The Almighty Johnsons is a New Zealand fantasy comedy/drama television series, which was created by James Griffin and Rachel Lang and was produced by South Pacific Pictures and aired from 7 February 2011 to 23 September 2013.

Production 
Funding for the first series was approved by NZ On Air in December 2009, a second series was approved in June 2011 and a third series was approved on 15 October 2012.

In December 2012, it was announced series three was in pre-production. Series 3 was the culmination of the search for Frigg.

Filming 
Series two began filming in October 2011 and concluded in February 2012.

Series three began filming on 14 January 2013 and concluded on 9 May 2013.

Initial cancellation and fan campaign 
On 6 September 2012, various members of the cast reported via Twitter that the show would not be renewed for a third season. This was confirmed by co-creator, James Griffin. Fan protests were launched immediately both in New Zealand and internationally, taking the form of an online petition, written complaints to TV3, and a 'send a twig to TV3' campaign (representing Yggdrasil, the mythical 'tree of life' from the show).

Second cancellation 
The show's cancellation was announced in December 2013 via radio announcement on Radio New Zealand by TV3 programming boss Mark Caulton.

Plot 
The show follows a student named Axl Johnson, who on his 21st birthday discovers he and his family members are reincarnated Norse gods, whose powers are somewhat muted in their human form. It is up to Axl, who is the reincarnation of Odin, to restore their full powers and ensure the family's survival by finding the reincarnation of Odin's wife, Frigg. Matters are complicated by the presence of three Norse goddesses who are trying to find Frigg before the Johnsons do to prevent the restoration of the gods' full powers (which would vault them above the goddesses), as well as an antagonistic reincarnation of Norse god Loki, and the appearance of a Māori deity pantheon toward the end of the second series.

Cast and characters

Johnson Family

Goddesses

Gods

Other Mythicals

Mortals

Series overview

Reception
Series 1 holds a "100% fresh" rating at Rotten Tomatoes, critics giving 8 out of 10 points, and 88% from audiences.

Awards and nominations

Aotearoa Film & Television Awards

New York Festivals

Rialto Channel New Zealand Film Awards

Sir Julius Vogel Award

SWANZ

Home video releases 

The first series of The Almighty Johnsons has been released in New Zealand, the United Kingdom, Australia and the United States. The second series has been released in New Zealand and the United Kingdom. The third series has been released in New Zealand, the United Kingdom, and the United States.  The complete series 1-3 box set was released in the United States on 28 April 2015.

Broadcast 
Series one premiered in Australia on Network Ten on 19 December 2011, airing at 10:30 p.m. on Mondays, and on Sci Fi Channel on 26 February 2012, airing at 6:30 p.m. on Sundays, in Canada on SPACE on 23 July 2012, airing at 9:00 p.m. on Mondays, and in the United Kingdom on Syfy on 2 February 2012, airing at 10:00 p.m. on Thursdays.

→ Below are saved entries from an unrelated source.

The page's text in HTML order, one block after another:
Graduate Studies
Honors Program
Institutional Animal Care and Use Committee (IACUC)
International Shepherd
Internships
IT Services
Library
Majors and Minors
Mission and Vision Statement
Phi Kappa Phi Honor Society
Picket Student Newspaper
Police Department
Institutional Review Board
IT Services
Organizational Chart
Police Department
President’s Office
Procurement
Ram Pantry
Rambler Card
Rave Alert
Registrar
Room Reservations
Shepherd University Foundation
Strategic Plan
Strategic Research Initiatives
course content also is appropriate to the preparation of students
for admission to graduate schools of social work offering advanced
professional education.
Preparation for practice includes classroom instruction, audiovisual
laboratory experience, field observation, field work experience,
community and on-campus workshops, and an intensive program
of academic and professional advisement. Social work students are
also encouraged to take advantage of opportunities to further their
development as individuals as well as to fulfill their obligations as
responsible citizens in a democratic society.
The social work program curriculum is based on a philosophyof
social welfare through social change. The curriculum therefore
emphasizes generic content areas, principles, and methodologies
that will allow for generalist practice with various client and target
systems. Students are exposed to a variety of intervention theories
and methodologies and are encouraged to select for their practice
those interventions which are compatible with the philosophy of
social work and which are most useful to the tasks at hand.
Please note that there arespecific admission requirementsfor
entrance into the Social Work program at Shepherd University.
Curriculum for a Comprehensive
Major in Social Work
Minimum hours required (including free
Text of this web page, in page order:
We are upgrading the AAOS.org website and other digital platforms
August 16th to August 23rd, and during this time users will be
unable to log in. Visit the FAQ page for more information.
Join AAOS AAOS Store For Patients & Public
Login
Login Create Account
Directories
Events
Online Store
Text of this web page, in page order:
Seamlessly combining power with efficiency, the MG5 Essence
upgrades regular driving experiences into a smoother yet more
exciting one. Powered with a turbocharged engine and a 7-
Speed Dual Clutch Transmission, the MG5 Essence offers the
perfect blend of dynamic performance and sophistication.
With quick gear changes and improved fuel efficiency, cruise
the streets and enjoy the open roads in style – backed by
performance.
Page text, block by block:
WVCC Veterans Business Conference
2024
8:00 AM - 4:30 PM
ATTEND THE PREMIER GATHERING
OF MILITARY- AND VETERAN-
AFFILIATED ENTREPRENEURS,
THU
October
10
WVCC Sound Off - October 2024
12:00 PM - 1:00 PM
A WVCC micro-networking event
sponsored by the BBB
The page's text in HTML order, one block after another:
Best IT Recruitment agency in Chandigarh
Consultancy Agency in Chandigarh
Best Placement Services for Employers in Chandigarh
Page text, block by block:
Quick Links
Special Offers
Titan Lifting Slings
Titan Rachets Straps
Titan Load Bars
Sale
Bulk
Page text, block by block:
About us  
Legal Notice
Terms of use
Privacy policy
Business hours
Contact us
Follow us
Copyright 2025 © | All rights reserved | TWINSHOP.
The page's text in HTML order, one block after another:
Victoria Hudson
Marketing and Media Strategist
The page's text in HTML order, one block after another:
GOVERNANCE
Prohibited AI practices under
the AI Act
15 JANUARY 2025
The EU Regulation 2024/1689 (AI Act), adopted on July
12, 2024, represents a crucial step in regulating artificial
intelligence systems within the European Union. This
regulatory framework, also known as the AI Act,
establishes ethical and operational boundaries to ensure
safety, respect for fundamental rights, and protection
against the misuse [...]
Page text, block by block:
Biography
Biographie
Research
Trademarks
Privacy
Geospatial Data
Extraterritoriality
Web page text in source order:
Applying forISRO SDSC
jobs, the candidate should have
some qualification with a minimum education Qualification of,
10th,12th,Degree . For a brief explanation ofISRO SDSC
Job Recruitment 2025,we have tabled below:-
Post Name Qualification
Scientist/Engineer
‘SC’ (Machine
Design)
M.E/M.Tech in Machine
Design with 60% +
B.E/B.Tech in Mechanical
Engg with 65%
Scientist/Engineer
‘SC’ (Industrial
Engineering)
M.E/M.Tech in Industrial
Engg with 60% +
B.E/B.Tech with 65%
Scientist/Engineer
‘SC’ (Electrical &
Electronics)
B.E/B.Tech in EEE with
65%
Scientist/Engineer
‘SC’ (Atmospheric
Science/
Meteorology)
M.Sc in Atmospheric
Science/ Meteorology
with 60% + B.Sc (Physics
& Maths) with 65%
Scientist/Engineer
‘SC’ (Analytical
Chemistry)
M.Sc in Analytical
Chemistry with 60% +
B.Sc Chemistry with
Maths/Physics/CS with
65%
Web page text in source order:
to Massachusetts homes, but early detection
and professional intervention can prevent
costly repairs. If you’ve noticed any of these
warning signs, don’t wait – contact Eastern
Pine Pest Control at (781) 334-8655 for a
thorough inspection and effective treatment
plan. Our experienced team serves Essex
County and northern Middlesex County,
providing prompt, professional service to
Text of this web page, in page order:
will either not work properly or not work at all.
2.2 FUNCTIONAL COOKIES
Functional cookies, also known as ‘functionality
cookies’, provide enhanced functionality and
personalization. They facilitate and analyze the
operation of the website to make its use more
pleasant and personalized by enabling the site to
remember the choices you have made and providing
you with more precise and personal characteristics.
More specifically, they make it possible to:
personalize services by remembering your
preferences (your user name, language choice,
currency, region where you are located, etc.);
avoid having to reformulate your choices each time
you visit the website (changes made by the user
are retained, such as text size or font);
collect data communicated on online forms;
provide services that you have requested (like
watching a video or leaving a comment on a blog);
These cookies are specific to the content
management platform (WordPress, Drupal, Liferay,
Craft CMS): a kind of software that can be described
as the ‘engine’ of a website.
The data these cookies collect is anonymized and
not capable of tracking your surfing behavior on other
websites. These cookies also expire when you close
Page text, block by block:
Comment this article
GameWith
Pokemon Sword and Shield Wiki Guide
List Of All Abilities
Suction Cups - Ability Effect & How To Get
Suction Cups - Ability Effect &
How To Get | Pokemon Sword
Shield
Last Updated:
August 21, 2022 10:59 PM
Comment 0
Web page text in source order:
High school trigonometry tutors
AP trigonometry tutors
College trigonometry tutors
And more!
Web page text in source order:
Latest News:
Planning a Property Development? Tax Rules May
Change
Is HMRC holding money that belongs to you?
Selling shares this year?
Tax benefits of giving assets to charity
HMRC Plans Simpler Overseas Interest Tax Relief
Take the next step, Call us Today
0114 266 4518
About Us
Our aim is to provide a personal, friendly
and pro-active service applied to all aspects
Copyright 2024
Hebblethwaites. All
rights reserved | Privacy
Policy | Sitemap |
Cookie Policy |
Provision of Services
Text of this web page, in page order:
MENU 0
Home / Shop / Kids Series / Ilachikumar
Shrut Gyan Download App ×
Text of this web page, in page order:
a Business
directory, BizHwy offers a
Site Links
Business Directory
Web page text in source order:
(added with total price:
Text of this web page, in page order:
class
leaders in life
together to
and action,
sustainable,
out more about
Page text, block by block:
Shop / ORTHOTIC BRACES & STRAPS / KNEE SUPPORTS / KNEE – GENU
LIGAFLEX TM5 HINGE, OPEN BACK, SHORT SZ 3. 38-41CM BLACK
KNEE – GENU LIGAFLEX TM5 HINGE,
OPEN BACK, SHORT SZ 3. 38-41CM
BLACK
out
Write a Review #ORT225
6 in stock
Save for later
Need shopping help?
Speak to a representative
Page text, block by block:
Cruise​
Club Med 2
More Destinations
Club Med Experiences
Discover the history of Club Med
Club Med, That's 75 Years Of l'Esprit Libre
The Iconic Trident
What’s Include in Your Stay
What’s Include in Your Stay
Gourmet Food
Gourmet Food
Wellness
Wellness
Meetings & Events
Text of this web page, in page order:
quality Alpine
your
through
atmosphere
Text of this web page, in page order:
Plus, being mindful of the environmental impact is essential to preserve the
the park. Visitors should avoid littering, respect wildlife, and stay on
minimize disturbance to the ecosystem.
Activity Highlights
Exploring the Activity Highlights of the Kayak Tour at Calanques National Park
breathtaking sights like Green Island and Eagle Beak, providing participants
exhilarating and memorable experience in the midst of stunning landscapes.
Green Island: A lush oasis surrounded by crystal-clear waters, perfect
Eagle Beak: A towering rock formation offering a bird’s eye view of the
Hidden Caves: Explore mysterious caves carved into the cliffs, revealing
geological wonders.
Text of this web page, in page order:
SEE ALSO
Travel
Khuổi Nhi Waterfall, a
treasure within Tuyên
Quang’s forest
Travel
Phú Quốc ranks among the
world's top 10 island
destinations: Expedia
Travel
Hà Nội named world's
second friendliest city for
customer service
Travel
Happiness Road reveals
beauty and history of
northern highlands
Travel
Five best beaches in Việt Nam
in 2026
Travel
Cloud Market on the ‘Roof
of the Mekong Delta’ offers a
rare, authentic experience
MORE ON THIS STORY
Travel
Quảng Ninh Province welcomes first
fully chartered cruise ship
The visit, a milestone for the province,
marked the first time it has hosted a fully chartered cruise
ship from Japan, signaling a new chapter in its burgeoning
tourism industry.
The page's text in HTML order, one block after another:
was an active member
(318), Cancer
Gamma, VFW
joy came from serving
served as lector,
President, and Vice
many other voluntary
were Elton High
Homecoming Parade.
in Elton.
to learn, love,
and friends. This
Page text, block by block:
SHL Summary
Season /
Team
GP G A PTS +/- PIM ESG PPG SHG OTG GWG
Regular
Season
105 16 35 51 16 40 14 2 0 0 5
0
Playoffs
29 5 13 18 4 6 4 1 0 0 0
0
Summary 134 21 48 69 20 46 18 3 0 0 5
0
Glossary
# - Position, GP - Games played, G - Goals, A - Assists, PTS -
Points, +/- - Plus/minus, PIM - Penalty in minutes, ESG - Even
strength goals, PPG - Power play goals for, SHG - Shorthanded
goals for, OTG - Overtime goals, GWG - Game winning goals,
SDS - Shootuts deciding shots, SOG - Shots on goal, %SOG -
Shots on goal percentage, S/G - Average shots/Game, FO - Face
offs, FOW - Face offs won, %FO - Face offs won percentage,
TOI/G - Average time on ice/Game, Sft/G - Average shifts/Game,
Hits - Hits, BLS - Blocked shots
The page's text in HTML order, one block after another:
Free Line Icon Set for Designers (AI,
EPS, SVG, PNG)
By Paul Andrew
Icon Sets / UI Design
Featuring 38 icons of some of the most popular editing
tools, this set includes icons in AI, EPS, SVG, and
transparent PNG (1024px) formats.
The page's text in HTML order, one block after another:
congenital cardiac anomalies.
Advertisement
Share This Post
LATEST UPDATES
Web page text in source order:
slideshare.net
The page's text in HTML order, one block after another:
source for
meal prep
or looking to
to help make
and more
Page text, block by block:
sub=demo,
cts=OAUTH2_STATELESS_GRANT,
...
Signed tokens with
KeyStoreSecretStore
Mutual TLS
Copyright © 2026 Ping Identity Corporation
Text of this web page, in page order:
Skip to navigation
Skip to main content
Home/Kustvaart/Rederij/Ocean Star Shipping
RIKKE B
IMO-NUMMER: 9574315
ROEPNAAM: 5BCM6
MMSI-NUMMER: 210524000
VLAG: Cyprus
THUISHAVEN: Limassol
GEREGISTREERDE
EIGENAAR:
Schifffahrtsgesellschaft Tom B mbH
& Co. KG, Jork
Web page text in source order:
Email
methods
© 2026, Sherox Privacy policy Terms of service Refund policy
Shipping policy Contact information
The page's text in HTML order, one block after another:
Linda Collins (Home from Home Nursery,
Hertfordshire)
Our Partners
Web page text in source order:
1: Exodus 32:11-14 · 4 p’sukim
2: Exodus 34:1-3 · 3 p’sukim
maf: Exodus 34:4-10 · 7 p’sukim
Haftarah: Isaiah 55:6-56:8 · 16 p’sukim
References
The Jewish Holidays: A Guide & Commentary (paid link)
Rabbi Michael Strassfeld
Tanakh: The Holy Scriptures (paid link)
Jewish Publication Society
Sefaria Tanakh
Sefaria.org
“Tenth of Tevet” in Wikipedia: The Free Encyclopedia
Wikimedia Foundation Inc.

Series two premiered in Australia on Network Ten on 21 December 2012, airing at 9:30 p.m. on Fridays, and on SF on 22 March 2013, airing at 9:30 p.m. on Fridays, in Canada on SPACE on 14 January 2013, airing at 10:00 p.m. on Mondays, and in the United Kingdom on Syfy on 17 September 2012, airing at 10:00 p.m. on Mondays.

Series three premiered in Canada on SPACE on 4 July 2013, at 9:00 p.m., the same day as the New Zealand premiere, and in the United Kingdom on Syfy on 28 August 2013, airing at 10:00 p.m. on Wednesdays.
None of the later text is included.